For almost two centuries now, scientists have noticed a place’s suicide rate bears troubling links to the changing of the seasons and the friendliness of its climate.
In 1881, the Italian physician Enrico Morselli noted that suicide rates peak in the summer, deeming the effect “too great for it to be attributed to chance of the human will.” Two decades later, the French sociologist Emile Durkheim noticed the same effect—though he also found the suicide rate was higher in Scandinavian countries.
Even today, CDC data confirms that suicides peak in the United States in the early summer.
Now, scientists have identified one more way that climate shapes suicide—and, worryingly, they have projected that it will only become more pronounced as suicide rates rise in a rapidly warming world.
Unusually hot days cause the suicide rate to rise, according to a study published Monday in Nature Climate Change.
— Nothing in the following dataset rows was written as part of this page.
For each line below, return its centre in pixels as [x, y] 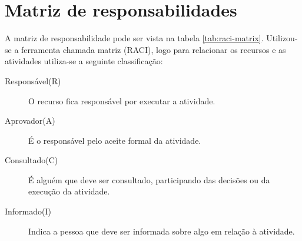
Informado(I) [28, 211]
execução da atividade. [69, 191]
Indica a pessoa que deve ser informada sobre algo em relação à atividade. [162, 231]
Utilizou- [282, 38]
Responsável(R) [33, 80]
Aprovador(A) [30, 120]
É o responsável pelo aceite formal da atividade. [115, 140]
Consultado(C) [31, 160]
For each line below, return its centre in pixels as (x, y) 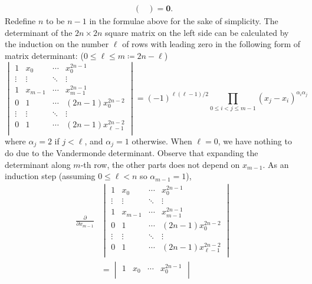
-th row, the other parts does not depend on (160, 164)
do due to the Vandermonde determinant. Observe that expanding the (132, 153)
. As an (276, 164)
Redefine (20, 21)
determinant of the (39, 32)
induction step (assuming (50, 176)
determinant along (38, 164)
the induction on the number (57, 44)
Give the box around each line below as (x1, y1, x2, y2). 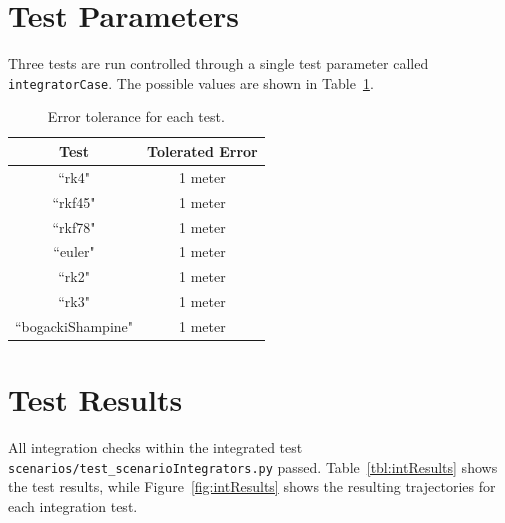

If a month is 1 degree Celsius warmer than normal, then its suicide rate will increase by 0.7 percent in the United States and 2.1 percent in Mexico.
“It’s sort of a brutal finding,” says Marshall Burke, a professor of earth science at Stanford University and one of the authors of the paper.
The finding has anxious implications for a world whose climate is rapidly changing. The authors project that roughly 14,000 people—and as many as 26,000—could die by suicide in the United States by 2050 if humanity does not reduce its emissions of greenhouse-gas pollution.
This is roughly the same change in suicide rates as are driven by “the estimated impact of economic recessions, suicide-prevention programs, or gun-restriction laws.”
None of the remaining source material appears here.